A failed experiment of compressing weights inside a neural network
In neural networks there seem to be a lot of weights to express what we want. So I thought of implementing the most basic feature, namely matrix multiplication, in a compressed version. So instead of just multiply two matrixes we compress the weight matrix and multiply this. I used wavelet decomposition with a threshold.
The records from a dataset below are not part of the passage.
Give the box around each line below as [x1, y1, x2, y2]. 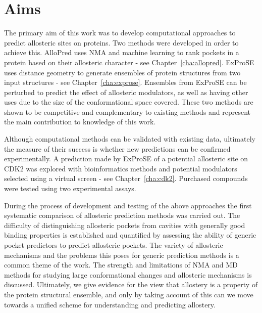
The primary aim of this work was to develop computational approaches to [4, 27, 236, 38]
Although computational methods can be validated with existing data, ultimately [4, 133, 255, 144]
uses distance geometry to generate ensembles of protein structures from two [4, 67, 241, 77]
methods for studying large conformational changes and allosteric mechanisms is [4, 269, 252, 280]
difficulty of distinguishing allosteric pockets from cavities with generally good [4, 219, 245, 230]
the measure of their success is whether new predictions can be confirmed [4, 143, 231, 154]
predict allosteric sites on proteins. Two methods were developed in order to [4, 37, 239, 48]
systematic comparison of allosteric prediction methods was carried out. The [4, 210, 240, 220]
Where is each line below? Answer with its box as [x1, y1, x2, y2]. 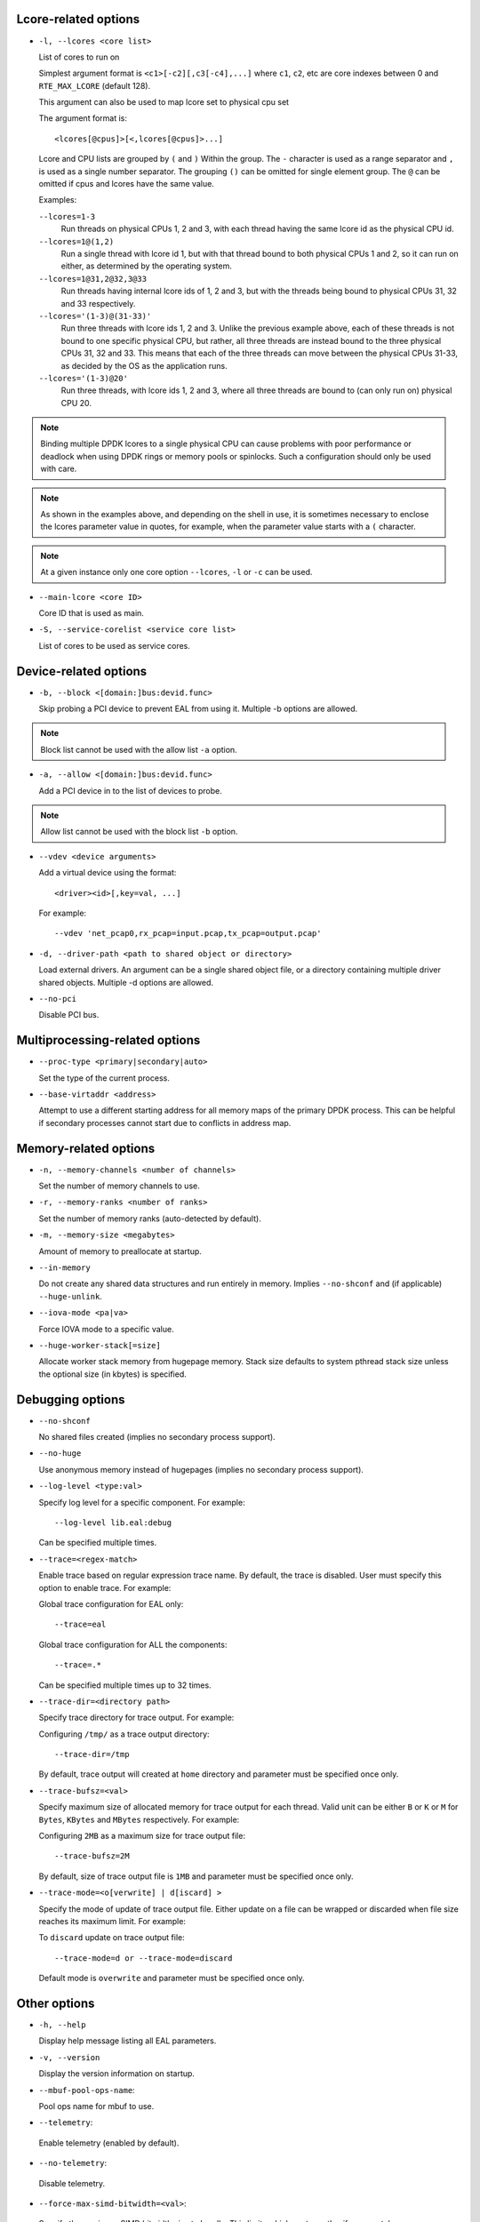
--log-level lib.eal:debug [54, 1518, 172, 1528]
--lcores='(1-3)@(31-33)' [38, 311, 152, 321]
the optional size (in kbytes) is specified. [38, 1369, 187, 1379]
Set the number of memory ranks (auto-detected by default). [38, 1213, 261, 1224]
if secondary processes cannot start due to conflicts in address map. [38, 1117, 292, 1128]
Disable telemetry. [38, 2178, 106, 2188]
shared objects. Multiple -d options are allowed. [38, 977, 213, 987]
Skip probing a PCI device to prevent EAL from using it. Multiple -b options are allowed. [38, 703, 358, 715]
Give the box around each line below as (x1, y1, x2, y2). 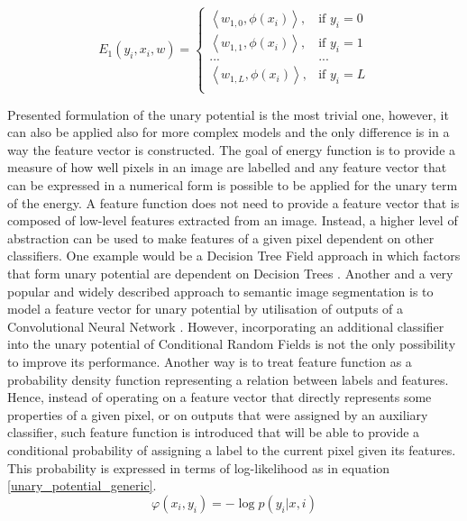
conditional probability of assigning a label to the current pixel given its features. (7, 440, 456, 459)
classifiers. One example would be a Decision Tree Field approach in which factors (7, 246, 461, 265)
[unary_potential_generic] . (7, 476, 157, 495)
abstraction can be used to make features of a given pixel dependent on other (7, 228, 435, 247)
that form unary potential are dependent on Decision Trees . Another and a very (7, 263, 453, 282)
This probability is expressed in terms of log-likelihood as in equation (7, 458, 390, 477)
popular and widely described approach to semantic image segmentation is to (7, 281, 434, 300)
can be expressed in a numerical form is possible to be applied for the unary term (7, 176, 458, 195)
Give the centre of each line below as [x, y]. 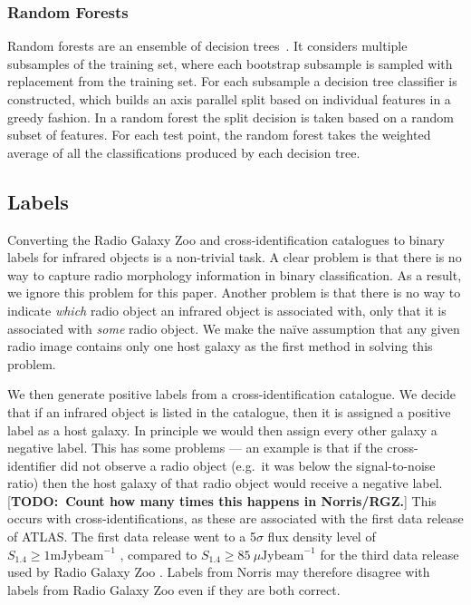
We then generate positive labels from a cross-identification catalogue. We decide [232, 394]
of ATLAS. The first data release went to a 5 [132, 537]
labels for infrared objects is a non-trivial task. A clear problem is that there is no [235, 257]
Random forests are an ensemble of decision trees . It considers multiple [207, 46]
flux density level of [322, 537]
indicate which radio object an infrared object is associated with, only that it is [227, 310]
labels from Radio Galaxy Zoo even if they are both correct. [174, 589]
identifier [32, 465]
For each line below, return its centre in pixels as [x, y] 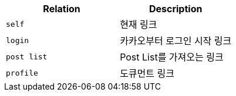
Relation [62, 9]
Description [176, 9]
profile [22, 73]
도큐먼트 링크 [147, 73]
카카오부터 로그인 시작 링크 [176, 41]
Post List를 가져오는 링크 [172, 57]
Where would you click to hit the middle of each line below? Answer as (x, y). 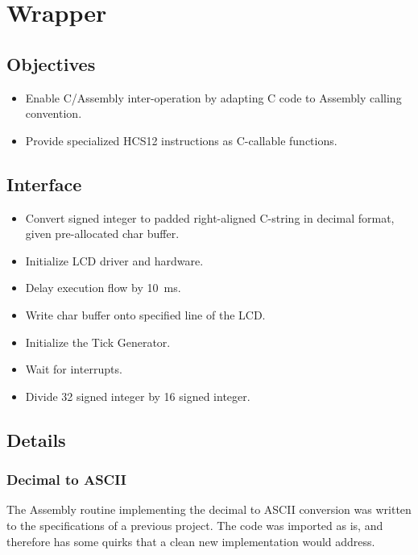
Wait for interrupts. (74, 369)
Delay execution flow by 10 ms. (103, 288)
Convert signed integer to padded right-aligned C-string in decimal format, (210, 217)
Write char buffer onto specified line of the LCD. (145, 314)
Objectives (51, 63)
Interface (44, 184)
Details (36, 439)
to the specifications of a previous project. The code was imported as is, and (195, 525)

My approach was successful in making the weight matrix 75% zeros during training.
I used something like:
coeffs = ptwt.wavedec(w_flat, "haar", mode="zero")
coeffs_thresh = tuple(
torch.where(torch.abs(c) < threshold, torch.zeros_like(c), c)
for c in coeffs
)
w_compressed = ptwt.waverec(coeffs_thresh, "haar")
While the network was the following:
class NetFC(nn.Module):
def __init__(self):
super(NetFC2, self).__init__()
self.fc1 = CompressedLinear(784, 128, zero_fraction=0.75)
self.fc2 = CompressedLinear(128, 64, zero_fraction=0.75)
self.fc3 = CompressedLinear(64, 10, zero_fraction=0.75)
def forward(self, x):
x = x.view(-1, 784)
x = self.fc1(x)
x = F.relu(x)
x = self.fc2(x)
x = F.relu(x)
x = self.fc3(x)
return x
This network has around 100k parameters from which 75k will be zero.
But the performance drop was too high. I could only get my MNIST loss to 0.55 whilst a network using no compression but just less (25k) parameters easily reached 0.15.
So it was an interesting approach, but not successful.